Adolescence is all about learning, self-exploration, connection, and growth. Teens are constantly integrating new information about themselves and the world around them. To some degree, the process of gaining life skills happens naturally as teens absorb information and have more experiences.
However, parents can help their teens prepare for the outside world by supporting them to learn basic skills and tools. In this article, we’ll focus on five sets of skills that are important for a developing teen to learn and practice. These life skills will help teens build personal accountability, boost mental health, and feel more competent and self-confident.
Key Takeaways
- Life skills are crucial for helping teens prepare to become responsible, healthy members of society.
- Important life skills for teens include emotional regulation, basic cooking skills, organization, and active listening.
- Parents and other mentors can help teens develop life skills by modeling behaviors, encouraging their strengths, and addressing underlying mental health issues.
- Therapy can help teens create stronger bonds with family and peers, gain positive coping strategies, and build life skills for a successful future.
What Teen Life Skills Are Most Important?
Many of the skills teens need to learn in order to succeed and be happy throughout their lives come with time and experience. Often, they don’t need to be rushed or forced. Teens’ brains aren’t fully developed yet, and many nuanced life skills will develop on their own as they mature into young adults.
However, parents can help their adolescents with the learning process, and give them opportunities to practice skills. Teens with neurodiversity and those who have chronic mental health issues, such as depression or anxiety, may need additional support to gain essential life skills.
Here are the five most important types of life skills for teens.
#1: Life Skills for Coping with Stress
Learning how to cope with stress and difficult emotions is paramount for a teen’s mental and physical health. Adolescence is an extremely challenging time. Teens undergo major changes as they learn about themselves in the context of the larger world. Teen brains are still developing, and skills like emotional regulation aren’t fully online yet.
In addition, adolescents are navigating new social dynamics, friendships, anxiety at school, and home life challenges. They’re also worried about bigger problems, like gun violence, racism, politics, and climate change. Social media is an easy and distracting coping tool to reach for, but for the most part, the apps leave teens feeling more depressed and anxious.
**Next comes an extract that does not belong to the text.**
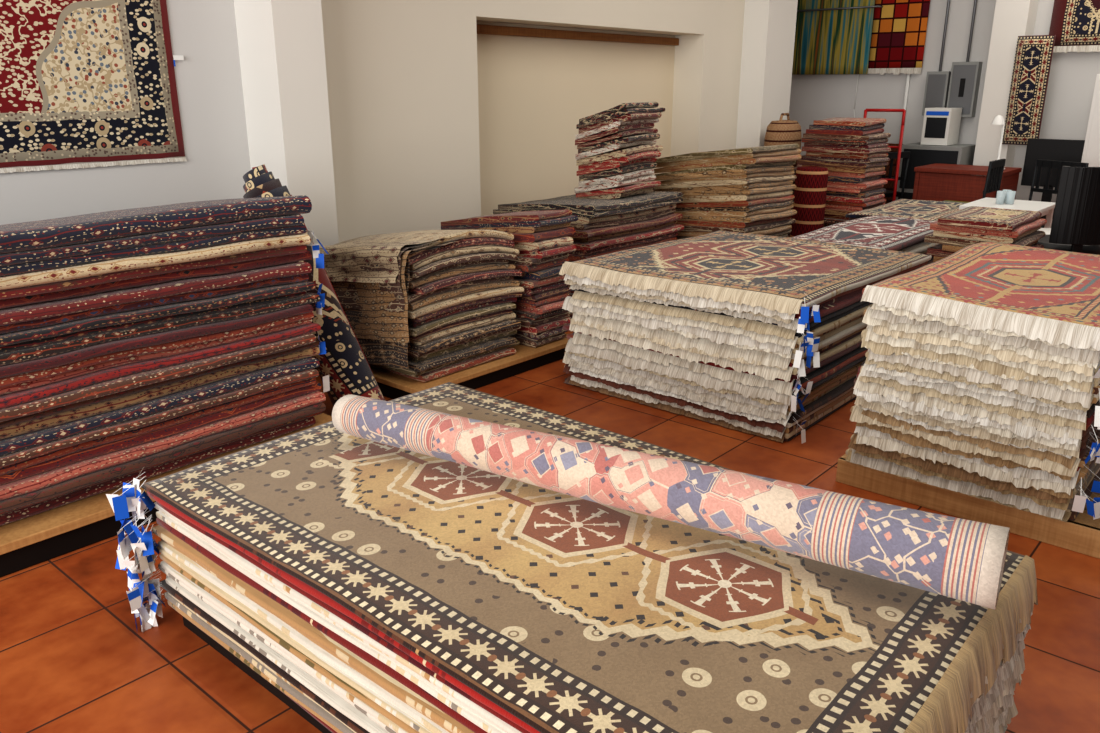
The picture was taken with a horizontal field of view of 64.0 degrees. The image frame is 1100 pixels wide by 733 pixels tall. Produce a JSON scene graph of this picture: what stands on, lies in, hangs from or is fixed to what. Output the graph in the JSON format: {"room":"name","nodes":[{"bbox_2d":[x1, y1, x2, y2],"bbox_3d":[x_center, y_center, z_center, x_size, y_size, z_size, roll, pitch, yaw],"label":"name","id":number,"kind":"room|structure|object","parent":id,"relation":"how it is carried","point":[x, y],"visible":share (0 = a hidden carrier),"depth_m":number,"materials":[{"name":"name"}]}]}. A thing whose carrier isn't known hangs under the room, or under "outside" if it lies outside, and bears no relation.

Teen levels of sadness, depression and anxiety are on the rise. Nearly 50 percent of LGBTQ youth, and 1 in 3 girls, strongly considered suicide in the last year. Many teens are seeking help, too. More than 70% of public schools have noticed an increase in students seeking mental health support since 2020.
Positive stress-management tools will help teens more effectively navigate life challenges and improve overall well-being. Below are life skill ideas to help your teen cope with daily life stressors.
Emotional regulation
Emotional regulation is the practice of identifying, expressing, and navigating complex emotions in oneself and others. This skill involves learning to respond productively to a strong emotion, rather than react blindly to it.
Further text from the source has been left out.